- _YOUR INSTRUCTIONS_:
In the material below, the lines between the one holding "SFM is part" and the one holding "Custom - Multiclasse [5, 258, 139, 277]", inclusive, are to be set down word for word. Pictures stay out.

- _AVAILABLE RECORDS_:
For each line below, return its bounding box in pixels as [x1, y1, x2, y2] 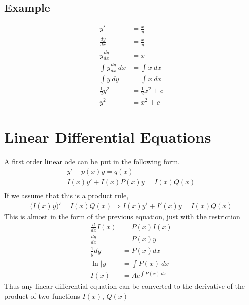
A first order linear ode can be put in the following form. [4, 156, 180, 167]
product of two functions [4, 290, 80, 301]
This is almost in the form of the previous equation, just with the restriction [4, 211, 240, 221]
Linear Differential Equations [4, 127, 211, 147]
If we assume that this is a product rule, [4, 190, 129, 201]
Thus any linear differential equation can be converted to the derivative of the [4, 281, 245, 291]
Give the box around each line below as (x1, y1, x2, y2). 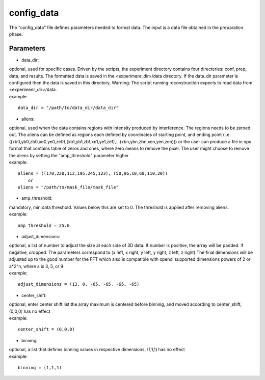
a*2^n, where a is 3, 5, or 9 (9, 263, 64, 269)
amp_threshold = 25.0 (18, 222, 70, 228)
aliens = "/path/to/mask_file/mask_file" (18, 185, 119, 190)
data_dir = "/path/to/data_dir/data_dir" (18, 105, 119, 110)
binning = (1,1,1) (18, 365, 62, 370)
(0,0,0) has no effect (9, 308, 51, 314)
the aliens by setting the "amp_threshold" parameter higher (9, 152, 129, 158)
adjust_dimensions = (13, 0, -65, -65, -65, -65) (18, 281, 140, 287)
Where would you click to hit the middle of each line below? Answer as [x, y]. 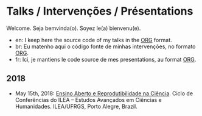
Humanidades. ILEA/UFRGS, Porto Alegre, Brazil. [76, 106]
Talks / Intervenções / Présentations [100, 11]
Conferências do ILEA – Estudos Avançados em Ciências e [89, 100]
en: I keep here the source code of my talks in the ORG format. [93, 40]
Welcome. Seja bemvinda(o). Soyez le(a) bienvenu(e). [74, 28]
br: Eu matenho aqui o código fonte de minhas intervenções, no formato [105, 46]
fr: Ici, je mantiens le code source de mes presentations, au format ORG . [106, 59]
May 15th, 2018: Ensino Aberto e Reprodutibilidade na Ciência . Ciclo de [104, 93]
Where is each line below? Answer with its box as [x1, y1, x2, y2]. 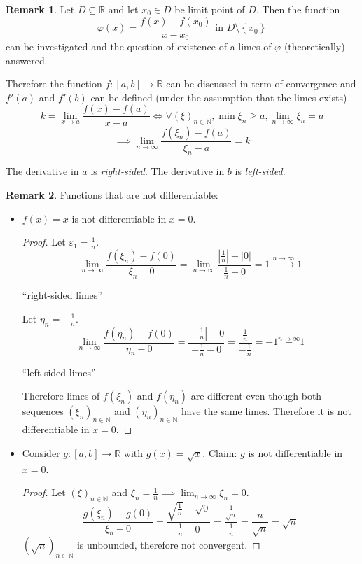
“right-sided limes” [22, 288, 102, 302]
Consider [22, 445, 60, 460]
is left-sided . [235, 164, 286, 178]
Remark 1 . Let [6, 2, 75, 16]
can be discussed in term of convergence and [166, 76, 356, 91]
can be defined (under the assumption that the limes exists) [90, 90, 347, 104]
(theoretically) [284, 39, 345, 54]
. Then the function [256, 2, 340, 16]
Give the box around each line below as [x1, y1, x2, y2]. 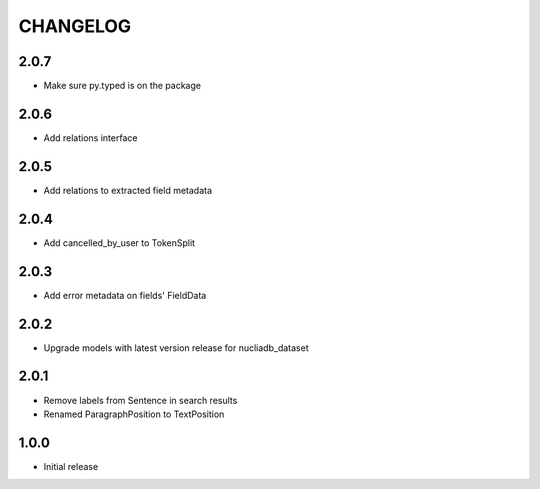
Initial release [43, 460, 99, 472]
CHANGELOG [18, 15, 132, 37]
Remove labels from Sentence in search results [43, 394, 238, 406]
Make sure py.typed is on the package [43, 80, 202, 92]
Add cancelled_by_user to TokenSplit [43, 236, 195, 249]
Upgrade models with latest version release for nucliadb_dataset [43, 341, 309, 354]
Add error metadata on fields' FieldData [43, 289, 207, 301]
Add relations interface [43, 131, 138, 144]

==

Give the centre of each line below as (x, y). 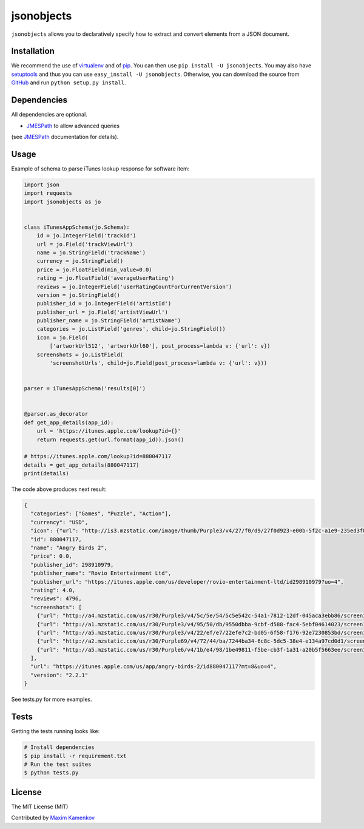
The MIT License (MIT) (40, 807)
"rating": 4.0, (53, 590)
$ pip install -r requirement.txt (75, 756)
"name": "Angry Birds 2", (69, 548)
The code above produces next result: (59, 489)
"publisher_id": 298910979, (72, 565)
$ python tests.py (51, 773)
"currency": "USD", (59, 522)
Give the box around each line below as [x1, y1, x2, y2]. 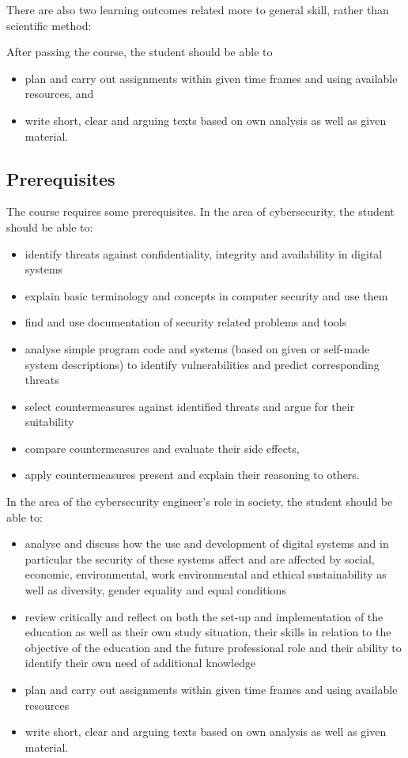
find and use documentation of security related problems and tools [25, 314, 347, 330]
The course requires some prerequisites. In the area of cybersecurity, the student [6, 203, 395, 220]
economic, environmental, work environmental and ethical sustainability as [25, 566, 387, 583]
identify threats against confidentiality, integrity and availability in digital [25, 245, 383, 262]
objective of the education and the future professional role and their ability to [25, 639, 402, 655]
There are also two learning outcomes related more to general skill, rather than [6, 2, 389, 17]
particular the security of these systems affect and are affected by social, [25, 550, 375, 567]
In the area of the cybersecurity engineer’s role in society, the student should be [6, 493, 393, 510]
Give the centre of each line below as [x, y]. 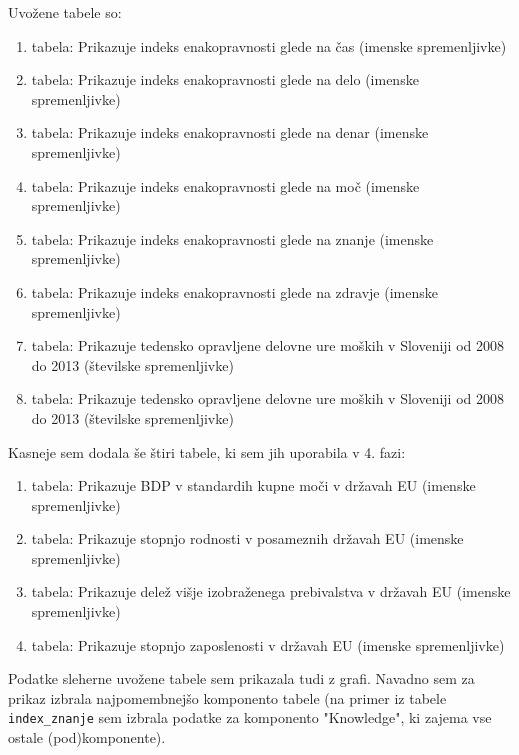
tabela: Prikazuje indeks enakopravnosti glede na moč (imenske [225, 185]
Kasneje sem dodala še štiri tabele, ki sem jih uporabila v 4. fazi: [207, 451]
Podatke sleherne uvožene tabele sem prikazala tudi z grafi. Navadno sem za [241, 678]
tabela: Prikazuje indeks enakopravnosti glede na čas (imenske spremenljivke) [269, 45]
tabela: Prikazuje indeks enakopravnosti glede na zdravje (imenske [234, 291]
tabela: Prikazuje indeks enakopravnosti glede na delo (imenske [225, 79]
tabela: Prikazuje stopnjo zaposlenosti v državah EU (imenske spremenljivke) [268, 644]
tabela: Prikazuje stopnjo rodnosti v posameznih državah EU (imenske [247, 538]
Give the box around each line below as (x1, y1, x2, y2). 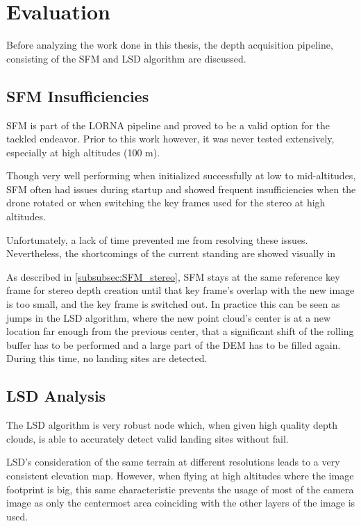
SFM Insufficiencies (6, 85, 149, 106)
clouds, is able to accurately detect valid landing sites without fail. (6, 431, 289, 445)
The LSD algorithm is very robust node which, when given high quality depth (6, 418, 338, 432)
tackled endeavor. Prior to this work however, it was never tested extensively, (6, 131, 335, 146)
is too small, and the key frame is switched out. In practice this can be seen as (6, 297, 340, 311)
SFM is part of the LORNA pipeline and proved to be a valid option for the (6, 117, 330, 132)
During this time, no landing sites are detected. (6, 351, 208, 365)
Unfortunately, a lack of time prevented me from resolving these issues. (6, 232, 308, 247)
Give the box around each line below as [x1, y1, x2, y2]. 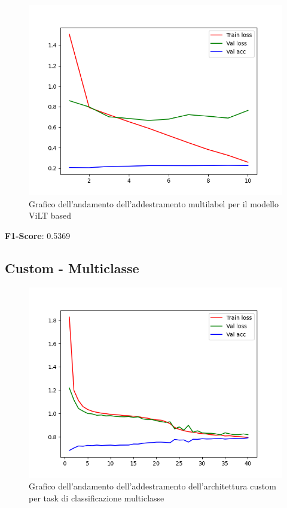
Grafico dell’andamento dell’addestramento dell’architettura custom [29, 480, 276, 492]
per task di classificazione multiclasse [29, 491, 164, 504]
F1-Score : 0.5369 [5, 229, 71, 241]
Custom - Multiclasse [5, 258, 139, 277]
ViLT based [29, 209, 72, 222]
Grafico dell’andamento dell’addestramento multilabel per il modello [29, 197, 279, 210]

...

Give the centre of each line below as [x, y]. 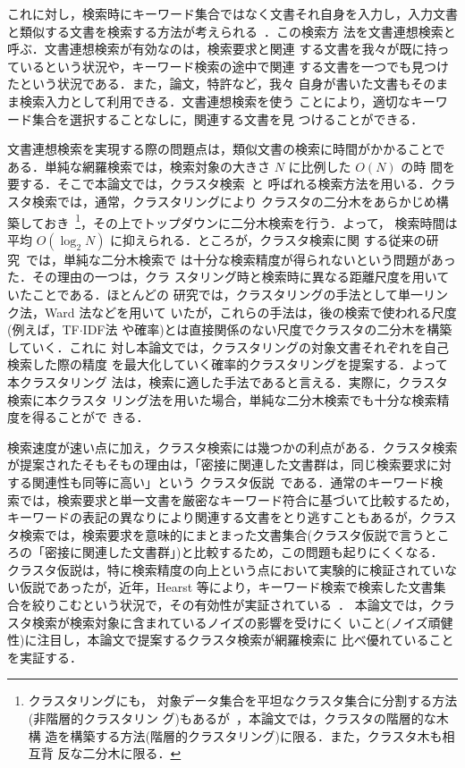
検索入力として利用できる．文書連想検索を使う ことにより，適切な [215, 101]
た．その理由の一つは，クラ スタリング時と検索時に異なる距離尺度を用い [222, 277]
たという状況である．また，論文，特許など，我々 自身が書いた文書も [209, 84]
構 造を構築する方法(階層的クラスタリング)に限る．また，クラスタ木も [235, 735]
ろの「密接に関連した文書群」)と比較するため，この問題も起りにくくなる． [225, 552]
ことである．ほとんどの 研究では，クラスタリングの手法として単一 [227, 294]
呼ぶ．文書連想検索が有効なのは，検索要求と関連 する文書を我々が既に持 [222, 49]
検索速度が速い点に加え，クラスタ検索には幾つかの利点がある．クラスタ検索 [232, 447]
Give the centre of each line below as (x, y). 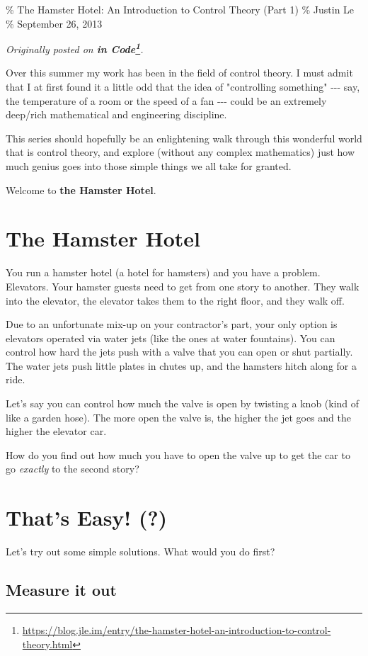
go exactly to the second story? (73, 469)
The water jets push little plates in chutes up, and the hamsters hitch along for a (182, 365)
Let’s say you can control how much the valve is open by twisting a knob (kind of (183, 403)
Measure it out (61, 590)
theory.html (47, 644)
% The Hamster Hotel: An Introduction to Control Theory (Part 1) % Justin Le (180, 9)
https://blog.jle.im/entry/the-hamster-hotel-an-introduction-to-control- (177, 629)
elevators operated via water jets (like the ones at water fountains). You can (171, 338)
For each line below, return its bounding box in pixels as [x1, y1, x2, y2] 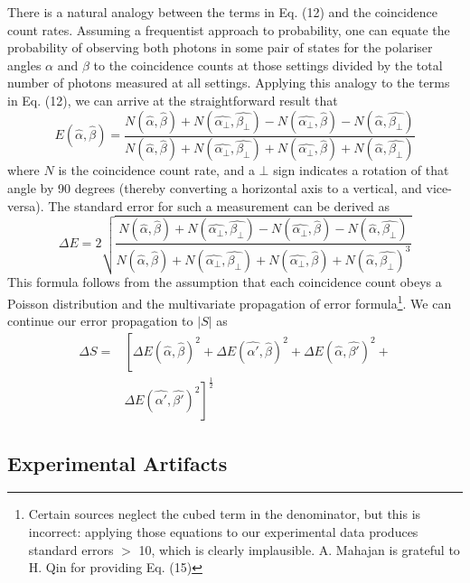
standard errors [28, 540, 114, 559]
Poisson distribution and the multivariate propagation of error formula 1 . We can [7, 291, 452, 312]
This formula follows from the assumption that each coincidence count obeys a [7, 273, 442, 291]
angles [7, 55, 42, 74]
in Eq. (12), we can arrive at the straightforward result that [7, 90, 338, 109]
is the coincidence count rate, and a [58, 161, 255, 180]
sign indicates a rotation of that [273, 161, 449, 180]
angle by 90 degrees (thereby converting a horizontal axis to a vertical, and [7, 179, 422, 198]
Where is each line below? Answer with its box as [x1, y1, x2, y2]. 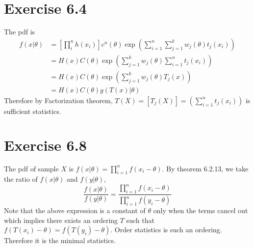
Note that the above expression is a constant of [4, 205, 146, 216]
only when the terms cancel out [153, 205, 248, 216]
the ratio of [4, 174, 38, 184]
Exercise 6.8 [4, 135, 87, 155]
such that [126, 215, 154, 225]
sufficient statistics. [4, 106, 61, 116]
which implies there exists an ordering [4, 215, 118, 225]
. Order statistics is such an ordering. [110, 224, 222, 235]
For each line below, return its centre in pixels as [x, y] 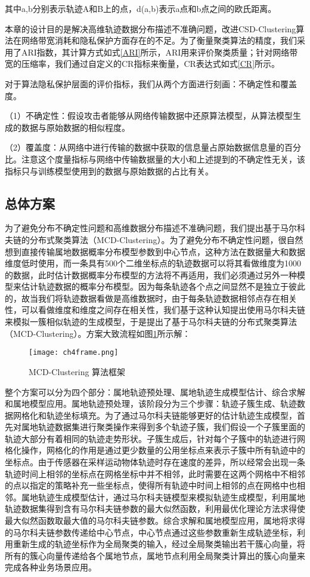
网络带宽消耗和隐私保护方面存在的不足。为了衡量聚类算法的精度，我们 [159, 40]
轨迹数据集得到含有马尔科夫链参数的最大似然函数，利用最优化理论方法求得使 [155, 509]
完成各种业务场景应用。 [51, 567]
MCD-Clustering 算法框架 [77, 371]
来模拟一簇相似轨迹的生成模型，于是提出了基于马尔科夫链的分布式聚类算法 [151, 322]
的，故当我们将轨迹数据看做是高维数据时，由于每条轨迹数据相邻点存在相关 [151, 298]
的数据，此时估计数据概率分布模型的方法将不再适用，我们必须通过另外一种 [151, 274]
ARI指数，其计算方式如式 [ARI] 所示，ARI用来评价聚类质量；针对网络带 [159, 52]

- _EXPECTED ANSWER_:
SFM is part of the LORNA pipeline and proved to be a valid option for the (6, 117, 330, 132)
During this time, no landing sites are detected. (6, 351, 208, 365)
Unfortunately, a lack of time prevented me from resolving these issues. (6, 232, 308, 247)
Give the box around each line below as [x1, y1, x2, y2]. 
Grafico dell’andamento dell’addestramento dell’architettura custom [29, 480, 276, 492]
per task di classificazione multiclasse [29, 491, 164, 504]
F1-Score : 0.5369 [5, 229, 71, 241]
Custom - Multiclasse [5, 258, 139, 277]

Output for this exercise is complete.